Why are those fields not overridden in the backend?... If the back-end doesn't check those fields are what they should be for each option then the reverse could also be true (free membership)
What do you mean? The goal of that subscription option is to allow the user to pay a custom amount. I guarantee you the custom amount cannot be less than the yearly membership.
I only let my password manager fill in passwords. It’s less efficient for sure but my cc details are in muscle memory and filling out my name and address doesn’t really bother me too much.
It’s not “hidden” in the HTML form sense. It’s an input that is not styled as an obvious input field. The idea here is that if you want to, you can give the author more money as a “founding member”. You can the set the amount you’d like to give.
It is visible to the user, but it isn’t obvious that this is an adjustable value at all (at least on mobile). There are a number of UX issues at play here... but a poorly styled input isn’t an excuse for the password manager.
That hidden input element contains the normalized value in cents, if that got filled out he would have only gotten charged $20. Right before it in the DOM is the stylized user-input field which does not get hidden (and populates the hidden field via JS)
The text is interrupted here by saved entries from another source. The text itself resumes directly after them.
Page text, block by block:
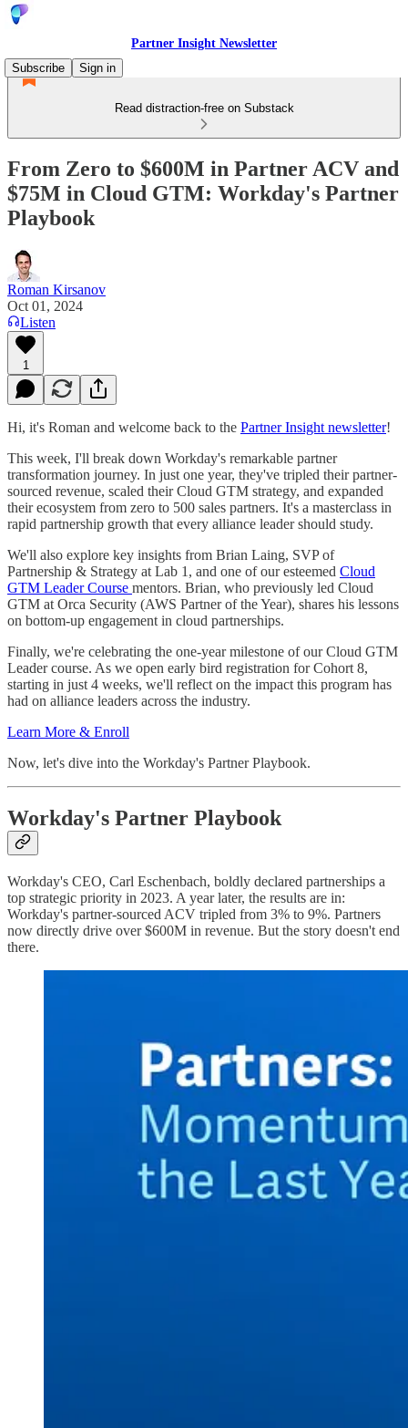
Partner Insight Newsletter
Subscribe
Sign in
Read distraction-free on Substack
From Zero to $600M in Partner ACV and
$75M in Cloud GTM: Workday's Partner
Playbook
Roman Kirsanov
Oct 01, 2024
Listen
1
Hi, it's Roman and welcome back to the Partner Insight newsletter!
This week, I'll break down Workday's remarkable partner
transformation journey. In just one year, they've tripled their partner-
sourced revenue, scaled their Cloud GTM strategy, and expanded
their ecosystem from zero to 500 sales partners. It's a masterclass in
rapid partnership growth that every alliance leader should study.
We'll also explore key insights from Brian Laing, SVP of
Partnership & Strategy at Lab 1, and one of our esteemed Cloud
GTM Leader Course mentors. Brian, who previously led Cloud
GTM at Orca Security (AWS Partner of the Year), shares his lessons
on bottom-up engagement in cloud partnerships.
Finally, we're celebrating the one-year milestone of our Cloud GTM
Leader course. As we open early bird registration for Cohort 8,
starting in just 4 weeks, we'll reflect on the impact this program has
had on alliance leaders across the industry.
Learn More & Enroll
Now, let's dive into the Workday's Partner Playbook.
Workday's Partner Playbook
Workday's CEO, Carl Eschenbach, boldly declared partnerships a
top strategic priority in 2023. A year later, the results are in:
Workday's partner-sourced ACV tripled from 3% to 9%. Partners
now directly drive over $600M in revenue. But the story doesn't end
there.

OSs need to provide credential management with APIs to let users choose their password manager, and then browsers can use OS support. Only then can we stop the madness.
Nevermind that, does that mean that their billing has an exploit and I can buy Substack Founder for $1? Or can I convince their system to bill me -$1 for that matter.
It can't login to other applications, such as steam and discord clients.
It can't create passwords based on random words. If for some reason I can't use the password manager directly, I Can quickly check that the password is staples-horse-battery-correct and type it manually.
(I'm a Firefox user using keepassXC, but it's basically the same situation)
You can store any number of fields, rather than just 1 username and password per website.
I typically have notes, maybe one-time passwords, a PIN, the email I signed up with, whether they have my address, various URL if they share the login, etc.
What if I want to use another browser? What if I want to use the same password on my iPhone? What if I manage a team and need to share certain passwords with my teammates?
Every single other website I've purchased from has a "confirm your order" page. Instantly charging the customer's card after submitting the payment form is a headache for both customers and merchants, because it's easy to make mistakes.
I think it's both. 1Password shouldn't have filled in that amount and Substack should have had a clear confirmation - "Are you sure you want to pay *2,023 dollars* a year?"
The author knew from the beginning it wouldn't "cost them $2023", but that it would most likely be solved by a simple support request. The title is misleading.
Other examples are problems with lock files and file versioning (because programs tried to roll their own when the operating system didn't provide them), and the complexity of parsing "HTML soup" and emails with all kinds of bizarre invalid syntaxes.
I can't offer a general solution, but if password managers simply refused to autofill to any field other than the one with the matching standard autocomplete attribute, web developers might start doing the right thing. (Do Safari, Chrome and Edge already do this? Only they have the clout to make it happen.) The user could still fill out a text box lacking the standard autocomplete attribute by right-clicking and manually selecting the correct field. Password managers should also get cheaper because their vendors would not need armies of developers adding workarounds for popular sites.
Somehow this kind of nonsense has become culturally acceptable in the software industry. If the car industry worked this way you'd have to take your car back to the dealer once a month to be patched to take account of constantly changing fuel formulations. Standards exist for a reason.